I don’t know exactly what happens at the leading edge of the pad/rotor interface; but the net result is a hotter rotor and cooler pad in the conventional arrangement. I’d like to see some IR pictures, with and without the vanes.

[cwb]

Hi Olefud,

I dont think that the effect you are seeing has anything to do with air getting more viscous at high temperatures, or boundary layers getting too thick. I would focus on the bulk parameters of convective heat transfer which are the mass flowrate (function of velocity) and the bulk temperature difference between the item being cooled and the airstream.

If the rotor is running cooler when you introduce your vanes then I suggest you have either increased the velocity of the airstream over the rotor, or more likely, your vane deflects away air that has already been heated by the rotor, and this air is replaced with cooler air, thus you are increasing the bulk temperature difference between the rotor and the airstream over the total surface of the rotor and increasing the amount of heat removed.

Similarly with the pads, if they are running hotter then I would guess your vanes are somehow reducing the bulk airflow over the pad/carrier assembly and reducing the cooling effect. As you rightly say because of the proximity of the rotor there probably isnt much of a convective effect, likewise because it is a 'floating' element it doesnt have much physical contact to conduct heat away, so it wouldnt take much of a change in conditions to cause an increase in temperature.

[olefud]

Hi Olefud,

I dont think that the effect you are seeing has anything to do with air getting more viscous at high temperatures, or boundary layers getting too thick. I would focus on the bulk parameters of convective heat transfer which are the mass flowrate (function of velocity) and the bulk temperature difference between the item being cooled and the airstream.

If the rotor is running cooler when you introduce your vanes then I suggest you have either increased the velocity of the airstream over the rotor, or more likely, your vane deflects away air that has already been heated by the rotor, and this air is replaced with cooler air, thus you are increasing the bulk temperature difference between the rotor and the airstream over the total surface of the rotor and increasing the amount of heat removed.
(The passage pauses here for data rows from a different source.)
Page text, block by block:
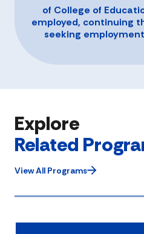
of College of
employed, continuing
seeking
Explore
Related
View All Programs

Similarly with the pads, if they are running hotter then I would guess your vanes are somehow reducing the bulk airflow over the pad/carrier assembly and reducing the cooling effect. As you rightly say because of the proximity of the rotor there probably isnt much of a convective effect, likewise because it is a 'floating' element it doesnt have much physical contact to conduct heat away, so it wouldnt take much of a change in conditions to cause an increase in temperature.

We’re on the same page except for the viscosity thing. The point is that air at high temperature becomes more viscose which, in turn, forms a thicker, more adherent, insulating boundary layer. The boundary layer, being laminar, transfers heat by simple conduction that is rather ineffective, particularly during the short cycle period between the trailing and leading edges of the pads during which the transfer occurs. This is all rather counterintuitive in that the physical properties of air change appreciable at 800° to 1000° F. Checkout the Jan 30 discussion in the related Brake Heat Rejection thread.

As you recognize, the vane essentially “pumps” the heated boundary layer from the rotor. That’s the purpose of the vane, to take advantage of the thick, hot boundary layer to reject heat.

It was a bit of a surprise to me that the pads run hotter with the vane. I had expected the cooler rotor to conduct heat from the pads. But it appears that the boundary layer also carries cooler air to the pad that is also disrupted by the vanes. Since the pads are not very heat conductive and have a fairly low specific heat, this development is hopefully not that much of a setback.